/pblock

Random access blobs over bidirectional streams

Primary LanguagePythonMIT LicenseMIT

PBlock protocol and toolset

PBlock is minimalistic protocol for serving random-access files using streams.

Tools

  • pblock-srv - serve a file using pblock stream
    • should be renamed to pblock-file?
  • pblock-read - read range from pblock stream and print to output
  • pblock-write - write to pblock connection at specified offset
  • pblock-bd - attach pblock stream as local blok device

Tools in progress:

  • pblock-mix - mix many files like in overlay-fs

Tools intended:

  • pblock-mem/pblock-exec/pblock-ld - map pblock into memory of child process
  • pblock-cp - copy data from one pblock to another
  • pblock-swap - swap data between to pblocks
  • pblock-server - serve pblock connection over TCP or UNIX domain socket (This will allow for connecting multiple times to single pblock)
  • pblock-hub - like pblock-server but works on pipes and client count is fixed in single run (Possibly may be integrated with pblock-mix?)
  • pblock-mount - mount stream using fuse interface (Possibly not needed as there is pblock-bd?)
  • pblock-http - http(s) (using byte ranges) to pblock stream interface
  • compression/decompression commnand maybe?
  • pblock-sniff - (sniffs only one side of a connection?)
  • pblock-mirror - parallel usage of multiple underlying pblocks like in RAID-1. (Possibly may be integrated with pblock-mix?)
  • pblock-cache - ??? Not sure if possible, necessary and in-good-taste.

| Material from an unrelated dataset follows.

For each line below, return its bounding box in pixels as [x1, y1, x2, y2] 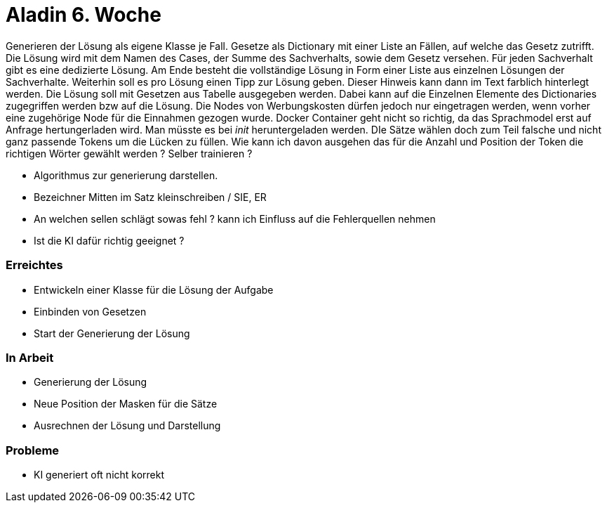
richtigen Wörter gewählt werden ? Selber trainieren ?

Don't know how to inalidate cache.
  • pblock-rw - route READ and WRITE segments to different connections (Possibly may be integrated with pblock-mix?)

Protocol

v0.2

Axioms

  • PBlock connection allows for acces to single file.
  • PBlock interface works on top of pair of ordered, reliable, unidirectional byte streams.
  • PBlock should be minimal and simple. Simple both to understand its operation and to code its implementations.
  • Files are infinite, 0-based byte sequences. We have no notion of file size nor of "missing/unset blocks".
  • Access to files is transactional. In each transaction one can atomicaly write and read file in many locations, not necessarily coherent.

Nice-to-haves

  • PBlock interface should integrate well with zero-copy kernel interfaces like sendfile() system call. This will ensure space for performance improvement, especialy in large file-mangling pipelines.
  • Implementation of multiple readers/single writer locking for transactions should be possible. (This is currently not satisfied, I think.)
  • Some obvious things:
    • For large transfers PBlock interface shouldn't add much overhead.

Implementation

Startup

No handshaking - this step should be performed by other, speclialized protocol (for example multistream).

No options negotiation - because flags are just unstructural approach to use one codebase for many things.

Just establish your connection and roll.

Transmission

  • Each half of connection is composed of segment objects.
  • Each segment has (in order)
    • type (byte r, w or c),
      • r segments are used to request data ranges
      • w segments are used to transmit data
      • c segments commits pending operations
    • if type is r or w: offset varint
    • if type is r or w: length varint
    • if type is w: payload - blob with size length
  • Client requests atomic reads and writes with r and w segments, then commits transaction with c segment.
  • Server processes segments in order and confirms finished atomic actions with c segment.
    • For every r segment it must respond with w segment (with exact same offset and length).
    • For every w segment it performs writes according to is internal semantics.

Shutdown

There is no such thing as pblock protocol shutdown. Pblock, once initiated, will remain forever.

Yea, thats theory. Adding termination steps will make protocol unnecesarily complex, and we can't rely on underlying streams termination, because they don't have to be closable. Also, adding "stream closability" to axioms is unnecessary assumption.

In practice many streams are closable (UNIX pipes, TCP, ...). When writing implementation for such streams one can do this logic:

  • Client can close it's writing stream after each sent segment. This is ok because server can't request any reaction from client, so client won't be needing to write any data.
  • Server, after handling all segments, can surely close its writing stream, because client won't be sending anything more. Server knows, that client won't be sending anything more when EOS is detected on client->server stream.